> Problem to work on: Please repeat exactly the lines below from the line with "contractor worked with" to the line with "A beautiful hyper-realistic", including both, and leave out every picture.
──────────────────────────────
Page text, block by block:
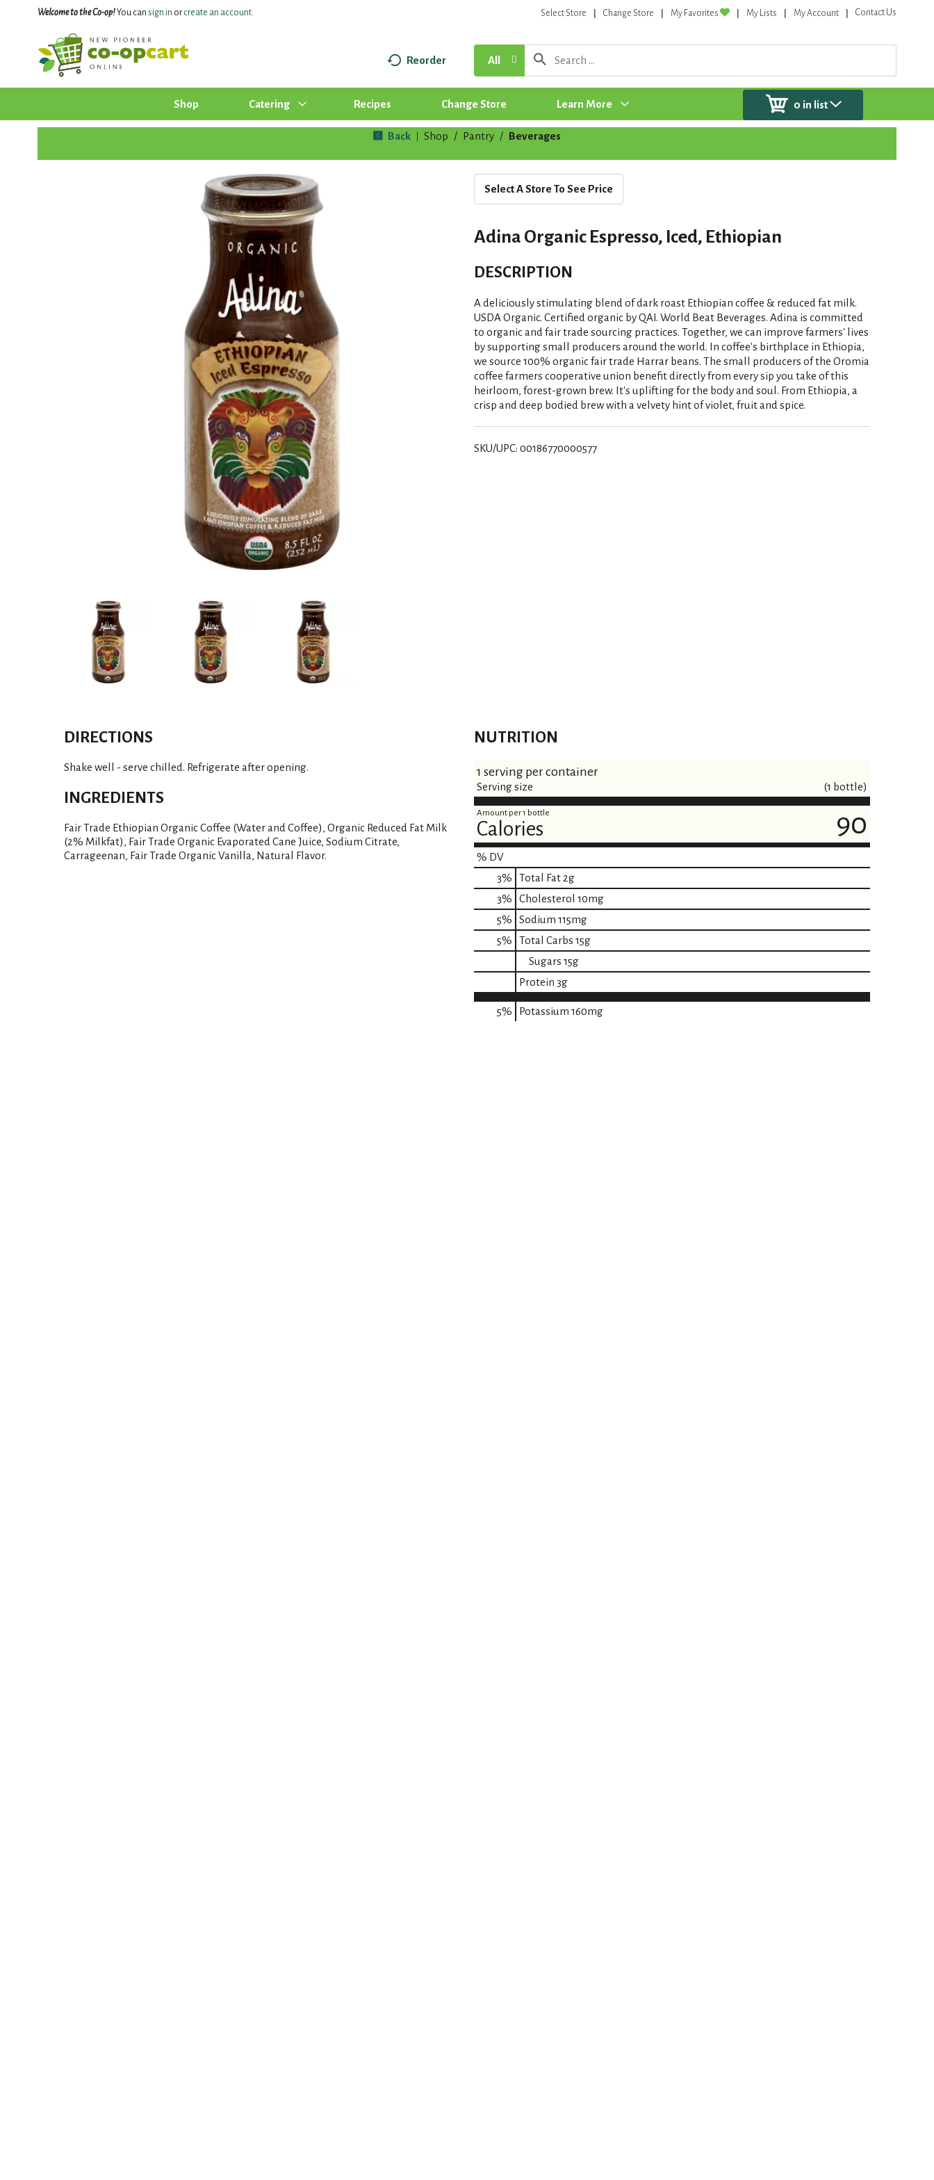
Welcome to the Co-op!You can sign in orcreate an account. Select Store Change Store My Favorites My Lists My Account Contact Us
Reorder All
Shop Catering Recipes Change Store Learn More 0 in list
Back Shop / Pantry / Beverages
Select A Store To See Price
Adina Organic Espresso, Iced, Ethiopian
DESCRIPTION
A deliciously stimulating blend of dark roast Ethiopian coffee & reduced fat milk.
USDA Organic. Certified organic by QAI. World Beat Beverages. Adina is committed
to organic and fair trade sourcing practices. Together, we can improve farmers' lives
by supporting small producers around the world. In coffee's birthplace in Ethiopia,
we source 100% organic fair trade Harrar beans. The small producers of the Oromia
coffee farmers cooperative union benefit directly from every sip you take of this
heirloom, forest-grown brew. It's uplifting for the body and soul. From Ethiopia, a
crisp and deep bodied brew with a velvety hint of violet, fruit and spice.
SKU/UPC: 00186770000577
DIRECTIONS
Shake well - serve chilled. Refrigerate after opening.
INGREDIENTS
Fair Trade Ethiopian Organic Coffee (Water and Coffee), Organic Reduced Fat Milk
(2% Milkfat), Fair Trade Organic Evaporated Cane Juice, Sodium Citrate,
Carrageenan, Fair Trade Organic Vanilla, Natural Flavor.
NUTRITION
1 serving per container
Serving size (1 bottle)
Amount per 1 bottle
Calories 90
% DV
3% Total Fat 2g
3% Cholesterol 10mg
5% Sodium 115mg
5% Total Carbs 15g
Sugars 15g
Protein 3g
5% Potassium 160mg
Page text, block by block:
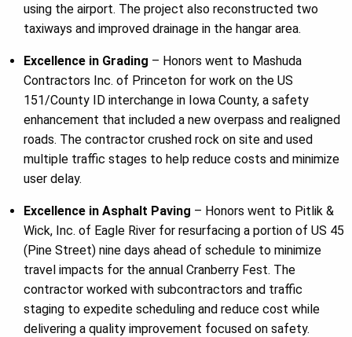
using the airport. The project also reconstructed two
taxiways and improved drainage in the hangar area.
Excellence in Grading – Honors went to Mashuda
Contractors Inc. of Princeton for work on the US
151/County ID interchange in Iowa County, a safety
enhancement that included a new overpass and realigned
roads. The contractor crushed rock on site and used
multiple traffic stages to help reduce costs and minimize
user delay.
Excellence in Asphalt Paving – Honors went to Pitlik &
Wick, Inc. of Eagle River for resurfacing a portion of US 45
(Pine Street) nine days ahead of schedule to minimize
travel impacts for the annual Cranberry Fest. The
contractor worked with subcontractors and traffic
staging to expedite scheduling and reduce cost while
delivering a quality improvement focused on safety.
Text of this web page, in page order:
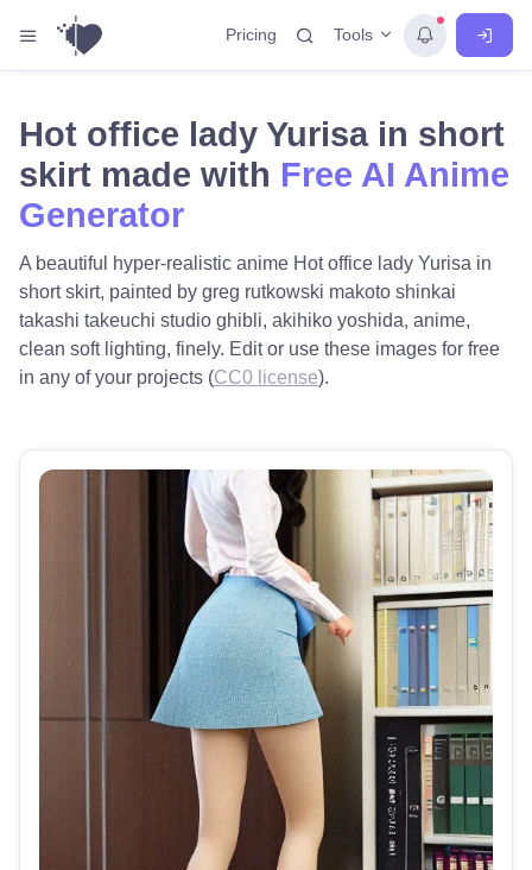
Pricing Tools
Hot office lady Yurisa in short
skirt made with Free AI Anime
Generator
A beautiful hyper-realistic anime Hot office lady Yurisa in
short skirt, painted by greg rutkowski makoto shinkai
takashi takeuchi studio ghibli, akihiko yoshida, anime,
clean soft lighting, finely. Edit or use these images for free
in any of your projects (CC0 license).
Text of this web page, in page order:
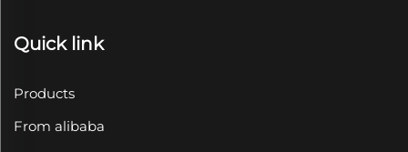
Quick link
Products
From alibaba
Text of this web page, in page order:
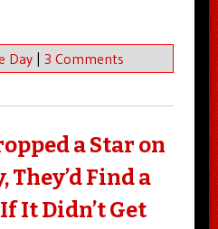
Day 3 Comments
a Star on
They’d Find a
It Didn’t Get
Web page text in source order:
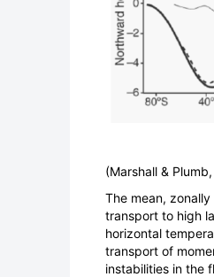
(Marshall &
The mean,
transport to high
horizontal
transport of
instabilities in the
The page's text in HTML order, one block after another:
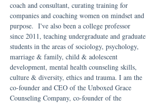
coach and consultant, curating training for
companies and coaching women on mindset and
purpose. I've also been a college professor
since 2011, teaching undergraduate and graduate
students in the areas of sociology, psychology,
marriage & family, child & adolescent
development, mental health counseling skills,
culture & diversity, ethics and trauma. I am the
co-founder and CEO of the Unboxed Grace
Counseling Company, co-founder of the
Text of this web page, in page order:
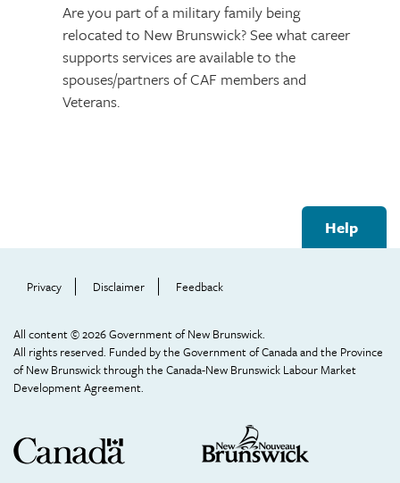
Are you part of a military family being
relocated to New Brunswick? See what career
supports services are available to the
spouses/partners of CAF members and
Veterans.
Menu
Help
Privacy Disclaimer Feedback
All content © 2026 Government of New Brunswick.
All rights reserved. Funded by the Government of Canada and the Province
of New Brunswick through the Canada-New Brunswick Labour Market
Development Agreement.
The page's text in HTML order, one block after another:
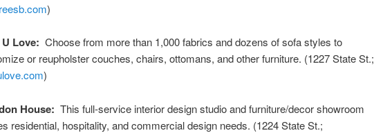
)
Love: Choose from more than 1,000 fabrics and dozens of sofa styles to
or reupholster couches, chairs, ottomans, and other furniture. (1227 State St.;
)
House: This full-service interior design studio and furniture/decor showroom
residential, hospitality, and commercial design needs. (1224 State St.;
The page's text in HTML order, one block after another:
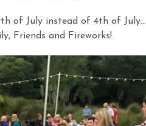
of July instead of 4th of July…
Friends and Fireworks!
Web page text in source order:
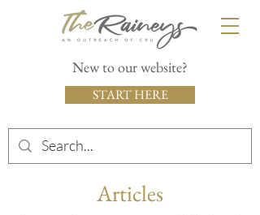
New to our website?
START HERE
Articles
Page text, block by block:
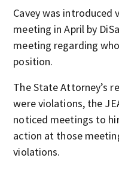
Cavey was introduced
meeting in April by
meeting regarding
position.
The State Attorney’s
were violations, the
noticed meetings to
action at those
violations.
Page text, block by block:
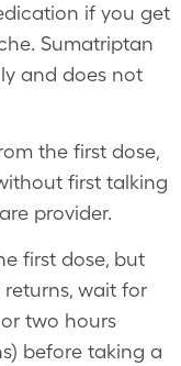
if you get
Sumatriptan
and does not
the first dose,
first talking
provider.
first dose, but
wait for
two hours
before taking a
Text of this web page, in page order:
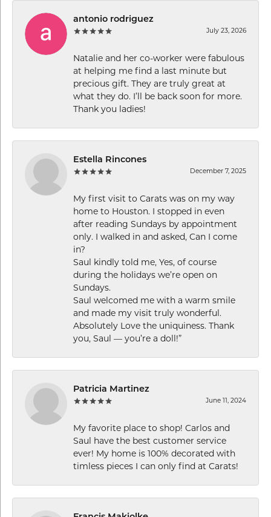
antonio rodriguez
July 23, 2026
Natalie and her co-worker were fabulous
at helping me find a last minute but
precious gift. They are truly great at
what they do. I’ll be back soon for more.
Thank you ladies!
Estella Rincones
December 7, 2025
My first visit to Carats was on my way
home to Houston. I stopped in even
after reading Sundays by appointment
only. I walked in and asked, Can I come
in?
Saul kindly told me, Yes, of course
during the holidays we’re open on
Sundays.
Saul welcomed me with a warm smile
and made my visit truly wonderful.
Absolutely Love the uniquiness. Thank
you, Saul — you’re a doll!”
Patricia Martinez
June 11, 2024
My favorite place to shop! Carlos and
Saul have the best customer service
ever! My home is 100% decorated with
timless pieces I can only find at Carats!
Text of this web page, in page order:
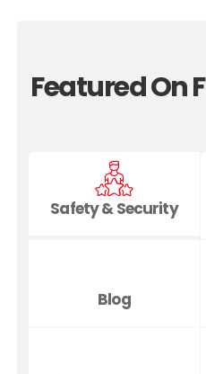
Featured On
Safety & Security
Blog
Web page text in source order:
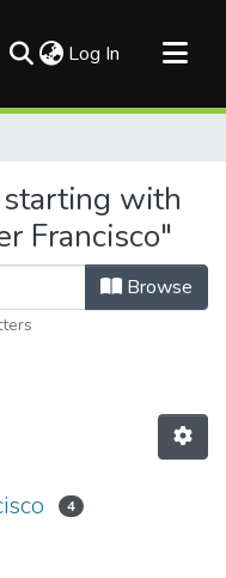
Log In (current)
with
Francisco"
Browse
4
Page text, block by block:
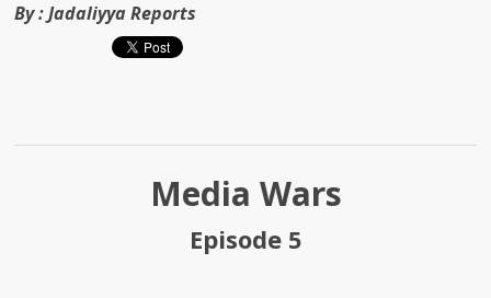
By :Jadaliyya Reports
Media Wars
Episode 5
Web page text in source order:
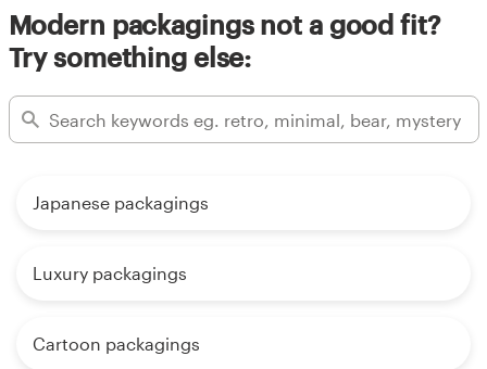
Modern packagings not a good fit?
Try something else:
Japanese packagings
Luxury packagings
Cartoon packagings
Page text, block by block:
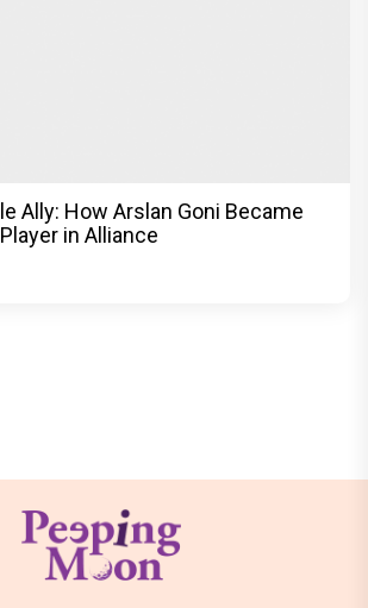
Ally: How Arslan Goni Became
in Alliance
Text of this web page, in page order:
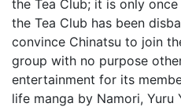
the Tea Club; it is only
the Tea Club has been
convince Chinatsu to join
group with no purpose
entertainment for its
life manga by Namori, Yuru
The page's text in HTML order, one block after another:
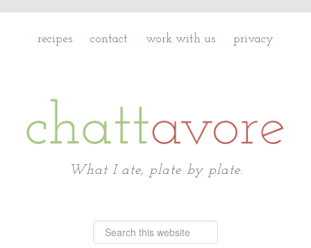
recipes contact work with us privacy
What I ate, plate by plate.
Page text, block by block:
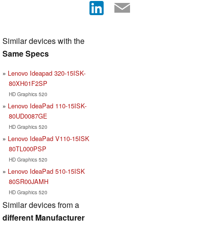
Similar devices with the
Same Specs
Lenovo Ideapad 320-15ISK-
80XH01F2SP
HD Graphics 520
Lenovo IdeaPad 110-15ISK-
80UD0087GE
HD Graphics 520
Lenovo IdeaPad V110-15ISK
80TL000PSP
HD Graphics 520
Lenovo IdeaPad 510-15ISK
80SR00JAMH
HD Graphics 520
Similar devices from a
different Manufacturer
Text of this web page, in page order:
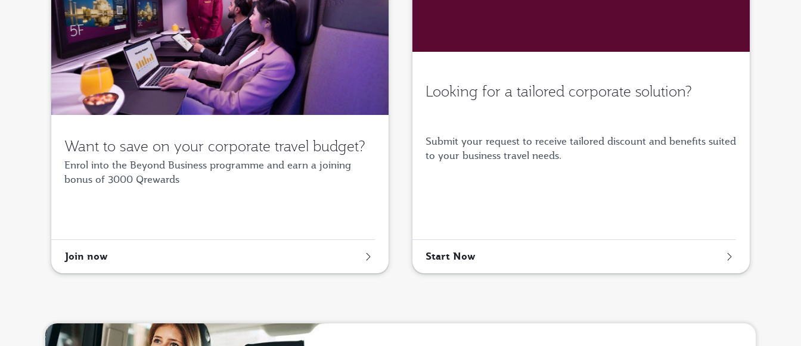
Want to save on your corporate travel budget?
Enrol into the Beyond Business programme and earn a joining
bonus of 3000 Qrewards
Join now
Looking for a tailored corporate solution?
Submit your request to receive tailored discount and benefits suited
to your business travel needs.
Start Now
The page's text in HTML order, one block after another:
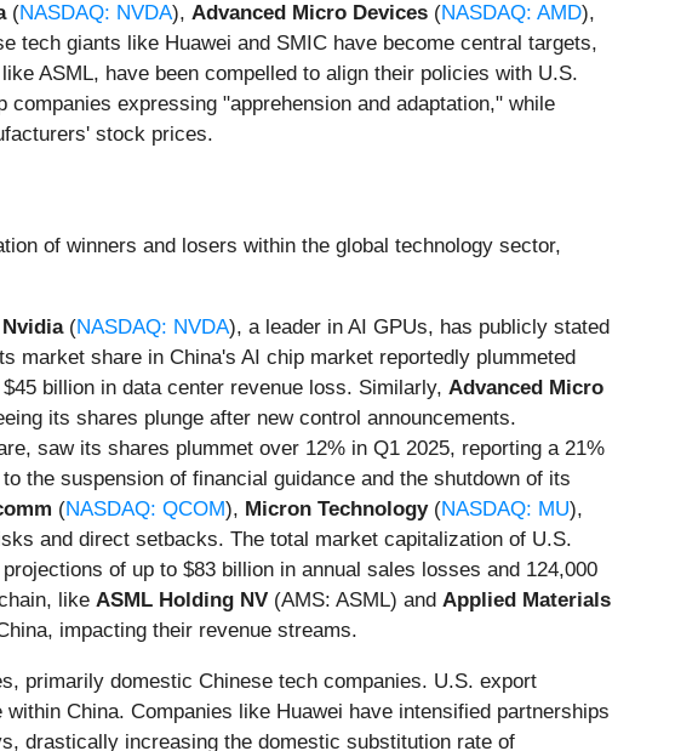
(NASDAQ: NVDA), Advanced Micro Devices (NASDAQ: AMD),
tech giants like Huawei and SMIC have become central targets,
ASML, have been compelled to align their policies with U.S.
expressing "apprehension and adaptation," while
stock prices.
of winners and losers within the global technology sector,
Nvidia(NASDAQ: NVDA), a leader in AI GPUs, has publicly stated
share in China's AI chip market reportedly plummeted
billion in data center revenue loss. Similarly, Advanced Micro
its shares plunge after new control announcements.
saw its shares plummet over 12% in Q1 2025, reporting a 21%
the suspension of financial guidance and the shutdown of its
(NASDAQ: QCOM), Micron Technology(NASDAQ: MU),
and direct setbacks. The total market capitalization of U.S.
of up to $83 billion in annual sales losses and 124,000
like ASML Holding NV (AMS: ASML) and Applied Materials
impacting their revenue streams.
primarily domestic Chinese tech companies. U.S. export
China. Companies like Huawei have intensified partnerships
drastically increasing the domestic substitution rate of
──────────────────────────────
> Reply:
contractor worked with subcontractors and traffic
staging to expedite scheduling and reduce cost while
delivering a quality improvement focused on safety.
Text of this web page, in page order:
Pricing Tools
Hot office lady Yurisa in short
skirt made with Free AI Anime
Generator
A beautiful hyper-realistic anime Hot office lady Yurisa in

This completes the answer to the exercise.